25. The optical assembly of any of the preceding claims, wherein the actuator assembly is configured to rotate the movable part about an axis parallel to or colinear with the primary axis.

26. The optical assembly of any of the preceding claims, wherein the support structure comprises a frame located around the periphery of the deformable optical element for supporting the parts of the optical assembly.

27. The optical assembly of any of the preceding claims, wherein the support structure comprises a seal configured to seal a fluid or gel in at least part of the deformable optical element.

28. The optical assembly of any of the preceding claims, wherein the support structure comprises a biasing means for biasing the first part and movable part into engagement.

29. The optical assembly of any of the preceding claims, wherein the optical element is a deformable lens and the primary axis is an optical axis.

30. The optical assembly of any of claims 1 to 28, wherein the optical element is a deformable mirror.

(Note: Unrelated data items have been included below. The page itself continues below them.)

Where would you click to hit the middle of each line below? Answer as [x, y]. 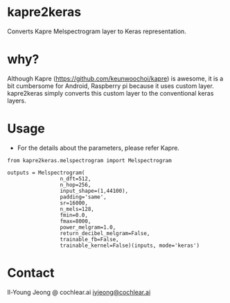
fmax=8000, [76, 221]
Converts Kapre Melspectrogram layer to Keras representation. [97, 31]
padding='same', [83, 197]
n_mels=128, [77, 209]
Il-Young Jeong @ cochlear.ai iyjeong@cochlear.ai [79, 292]
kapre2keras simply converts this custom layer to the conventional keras [110, 93]
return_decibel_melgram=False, [105, 233]
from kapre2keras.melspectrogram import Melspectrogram [89, 160]
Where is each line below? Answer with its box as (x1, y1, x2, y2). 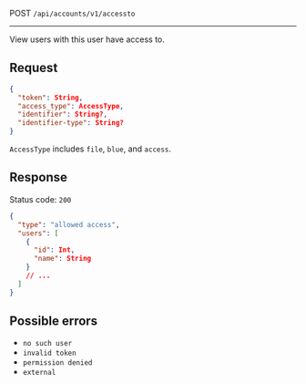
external (22, 368, 56, 378)
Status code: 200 (9, 193, 72, 204)
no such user (22, 339, 73, 348)
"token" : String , (17, 93, 84, 102)
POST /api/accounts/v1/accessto (9, 8, 136, 18)
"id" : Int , (33, 245, 76, 254)
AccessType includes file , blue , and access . (9, 143, 171, 154)
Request (9, 60, 58, 76)
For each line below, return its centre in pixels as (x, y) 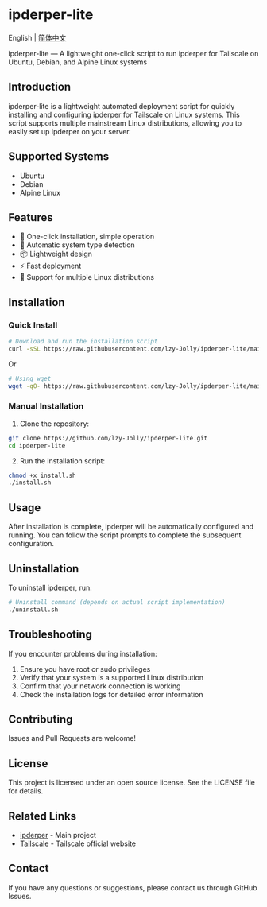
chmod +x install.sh (43, 475)
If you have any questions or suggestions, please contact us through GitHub (133, 887)
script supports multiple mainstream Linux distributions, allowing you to (125, 123)
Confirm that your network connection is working (100, 686)
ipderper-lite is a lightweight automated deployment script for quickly (122, 106)
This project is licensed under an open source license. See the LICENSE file (132, 783)
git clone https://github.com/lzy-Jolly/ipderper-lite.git (108, 438)
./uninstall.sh (33, 610)
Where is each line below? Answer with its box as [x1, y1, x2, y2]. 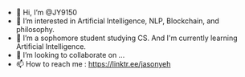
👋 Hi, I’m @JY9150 [15, 8, 78, 17]
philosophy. [15, 25, 55, 34]
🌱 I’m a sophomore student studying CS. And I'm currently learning [15, 33, 238, 43]
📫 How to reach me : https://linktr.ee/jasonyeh [15, 59, 171, 68]
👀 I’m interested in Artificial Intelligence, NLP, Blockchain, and [15, 16, 219, 26]
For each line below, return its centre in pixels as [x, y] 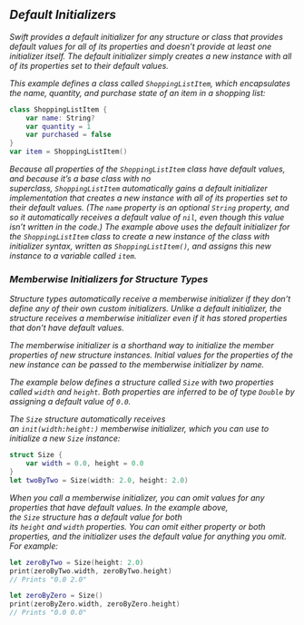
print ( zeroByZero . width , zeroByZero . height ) [95, 604]
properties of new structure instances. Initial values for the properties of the [151, 355]
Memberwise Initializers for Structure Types [109, 278]
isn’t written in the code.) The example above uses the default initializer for [150, 227]
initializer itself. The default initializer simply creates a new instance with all [151, 56]
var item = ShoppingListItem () [69, 152]
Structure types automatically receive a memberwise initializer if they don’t [150, 299]
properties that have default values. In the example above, [119, 507]
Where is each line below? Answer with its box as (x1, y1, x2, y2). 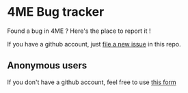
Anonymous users (7, 59, 88, 72)
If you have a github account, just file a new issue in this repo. (7, 40, 181, 48)
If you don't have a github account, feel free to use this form (7, 78, 176, 86)
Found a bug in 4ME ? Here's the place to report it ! (7, 27, 151, 35)
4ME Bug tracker (7, 4, 105, 20)
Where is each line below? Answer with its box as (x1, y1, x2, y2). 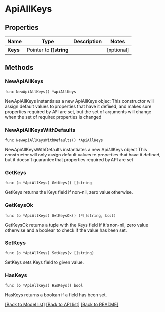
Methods (5, 63, 34, 72)
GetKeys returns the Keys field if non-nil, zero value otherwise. (5, 189, 133, 195)
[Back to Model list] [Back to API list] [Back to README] (5, 302, 119, 308)
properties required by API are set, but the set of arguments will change (5, 108, 152, 115)
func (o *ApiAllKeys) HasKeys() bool (5, 283, 83, 288)
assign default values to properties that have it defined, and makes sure (5, 103, 152, 109)
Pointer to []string (26, 46, 69, 53)
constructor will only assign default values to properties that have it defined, (5, 152, 161, 157)
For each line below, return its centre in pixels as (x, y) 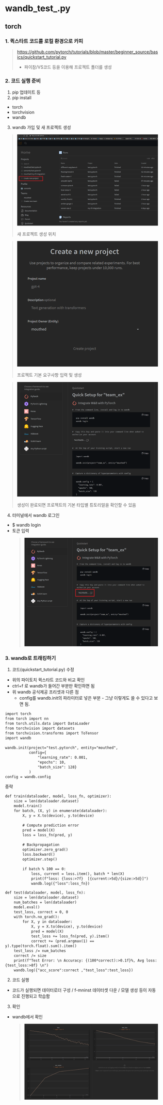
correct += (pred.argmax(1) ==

31. The optical assembly of any preceding claim, wherein a component of the optical assembly comprises a plurality of teeth each defining a respective angled surface which is at an acute, non-zero angle to the primary axis.

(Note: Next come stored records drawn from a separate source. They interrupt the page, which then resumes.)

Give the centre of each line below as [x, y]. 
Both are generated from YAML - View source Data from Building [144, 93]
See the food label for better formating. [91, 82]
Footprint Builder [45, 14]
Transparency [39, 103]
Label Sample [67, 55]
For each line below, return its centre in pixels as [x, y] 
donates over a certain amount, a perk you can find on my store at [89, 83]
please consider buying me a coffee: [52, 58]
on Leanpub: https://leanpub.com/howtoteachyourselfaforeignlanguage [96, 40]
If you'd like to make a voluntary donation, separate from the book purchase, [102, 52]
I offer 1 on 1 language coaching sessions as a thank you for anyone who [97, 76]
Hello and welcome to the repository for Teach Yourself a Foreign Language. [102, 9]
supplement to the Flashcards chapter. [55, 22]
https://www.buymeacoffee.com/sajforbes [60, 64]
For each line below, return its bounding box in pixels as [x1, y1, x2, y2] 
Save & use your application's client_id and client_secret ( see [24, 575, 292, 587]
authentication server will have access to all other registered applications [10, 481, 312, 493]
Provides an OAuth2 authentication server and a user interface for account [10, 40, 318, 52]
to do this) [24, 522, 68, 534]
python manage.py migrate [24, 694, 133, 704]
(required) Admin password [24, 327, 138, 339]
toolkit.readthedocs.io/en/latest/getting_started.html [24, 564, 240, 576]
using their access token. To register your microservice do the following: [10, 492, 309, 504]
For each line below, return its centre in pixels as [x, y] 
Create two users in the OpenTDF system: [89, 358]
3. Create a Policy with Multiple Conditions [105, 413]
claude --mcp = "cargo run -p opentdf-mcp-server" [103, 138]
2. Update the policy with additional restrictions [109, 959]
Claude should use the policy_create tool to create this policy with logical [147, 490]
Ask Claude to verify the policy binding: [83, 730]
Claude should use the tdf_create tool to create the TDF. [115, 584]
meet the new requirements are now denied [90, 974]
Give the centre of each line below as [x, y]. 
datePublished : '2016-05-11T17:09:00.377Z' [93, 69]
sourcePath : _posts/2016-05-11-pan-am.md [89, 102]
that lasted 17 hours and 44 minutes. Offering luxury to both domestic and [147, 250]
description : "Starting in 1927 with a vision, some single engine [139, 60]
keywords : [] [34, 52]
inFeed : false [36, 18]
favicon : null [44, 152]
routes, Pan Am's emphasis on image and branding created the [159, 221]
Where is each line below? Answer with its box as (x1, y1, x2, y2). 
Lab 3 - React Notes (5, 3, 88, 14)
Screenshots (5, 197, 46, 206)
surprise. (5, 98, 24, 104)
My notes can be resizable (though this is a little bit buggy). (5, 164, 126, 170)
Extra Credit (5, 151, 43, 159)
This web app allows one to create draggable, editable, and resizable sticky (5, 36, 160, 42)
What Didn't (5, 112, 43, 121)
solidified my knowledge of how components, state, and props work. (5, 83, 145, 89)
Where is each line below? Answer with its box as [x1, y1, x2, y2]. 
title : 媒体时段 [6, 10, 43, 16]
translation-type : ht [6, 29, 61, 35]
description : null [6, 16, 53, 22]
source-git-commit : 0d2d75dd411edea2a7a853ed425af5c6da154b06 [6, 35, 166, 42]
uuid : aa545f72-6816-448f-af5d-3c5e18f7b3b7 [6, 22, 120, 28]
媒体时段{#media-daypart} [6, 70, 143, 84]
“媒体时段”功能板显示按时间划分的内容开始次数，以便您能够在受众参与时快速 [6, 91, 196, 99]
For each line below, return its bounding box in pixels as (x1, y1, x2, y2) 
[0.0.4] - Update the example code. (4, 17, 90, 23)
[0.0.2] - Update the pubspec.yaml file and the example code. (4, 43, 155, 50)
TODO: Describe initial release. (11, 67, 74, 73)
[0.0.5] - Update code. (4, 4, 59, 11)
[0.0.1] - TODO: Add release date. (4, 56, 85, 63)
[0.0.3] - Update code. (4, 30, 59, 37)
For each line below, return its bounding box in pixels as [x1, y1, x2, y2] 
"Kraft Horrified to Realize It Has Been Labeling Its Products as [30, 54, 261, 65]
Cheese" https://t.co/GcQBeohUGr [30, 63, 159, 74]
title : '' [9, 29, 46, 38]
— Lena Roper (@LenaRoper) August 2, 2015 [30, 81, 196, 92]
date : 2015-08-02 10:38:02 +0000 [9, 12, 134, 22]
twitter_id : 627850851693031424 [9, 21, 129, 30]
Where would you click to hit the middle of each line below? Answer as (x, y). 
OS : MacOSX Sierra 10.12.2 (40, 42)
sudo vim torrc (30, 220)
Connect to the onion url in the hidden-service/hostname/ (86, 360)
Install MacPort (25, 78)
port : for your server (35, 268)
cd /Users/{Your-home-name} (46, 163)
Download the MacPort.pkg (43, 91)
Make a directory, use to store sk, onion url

32. The optical assembly of claim 31, wherein the component is the first part or the movable part.

33. The optical assembly of claim 31 or claim 32, wherein the component comprises ten or more teeth, optionally twenty or more teeth, optionally fifty or more teeth.

34. The optical assembly of claim 1, wherein the actuator assembly is configured to rotate the first part about an axis perpendicular to the primary axis.

35. An optical assembly comprising: a deformable optical element defining a primary axis; an actuator assembly configured to deform the deformable optical element, the actuator assembly comprising: a support structure; a first part which is coupled to the deformable optical element and which is movable relative to the support structure; and a shape memory alloy (SMA) element configured to drive movement of the first part relative to the support structure to deform the deformable optical element.

36. The optical assembly of claim 35 configured so as to retain the first part in position with respect to the support structure when the SMA element is unpowered.

37. The optical assembly of claim 35 or 36, wherein the SMA element is attached to the first part or wherein the SMA element is hooked over a portion of the first part.

38. The optical assembly of any of claims 35 to 37 comprising a bearing arrangement which is configured to guide movement of the first part with respect to the support structure.

39. The optical assembly of claim 38, wherein the SMA element is configured to drive movement of the first part in a direction perpendicular to the primary axis which is converted to movement of the first part along a direction having at least a component along the primary axis by the bearing arrangement.

40. The optical assembly of claim 38 or 39, wherein the bearing arrangement comprises one or more angled surfaces which are each at an acute, non-zero angle to the primary axis and which are each engaged with a respective engagement surface and wherein the SMA element is configured to drive movement of the one or more angled surfaces over the respective engagement surface(s) to move the first part relative to the support structure and deform the deformable optical element.

41. The optical assembly of any of claims 35 to 40 wherein the first part is coupled to a first deformable surface of the deformable optical element and wherein movement of the first part relative to the support structure deforms the first deformable surface and wherein the optical assembly comprises a second part which is coupled to a second deformable surface of the deformable optical element, different to the first deformable surface, and which is movable relative to the support structure, wherein movement of the second part relative to the support structure deforms the second deformable surface.

42. The optical assembly of any of claims 35 to 41 wherein the deformable optical element is a deformable lens.

43. A virtual reality headset comprising an optical assembly according to any of the preceding claims.

44. An augmented reality headset comprising an optical assembly according to any of claims1 to 42.

45. A pair of glasses comprising an optical assembly according to any of claims 1 to 42.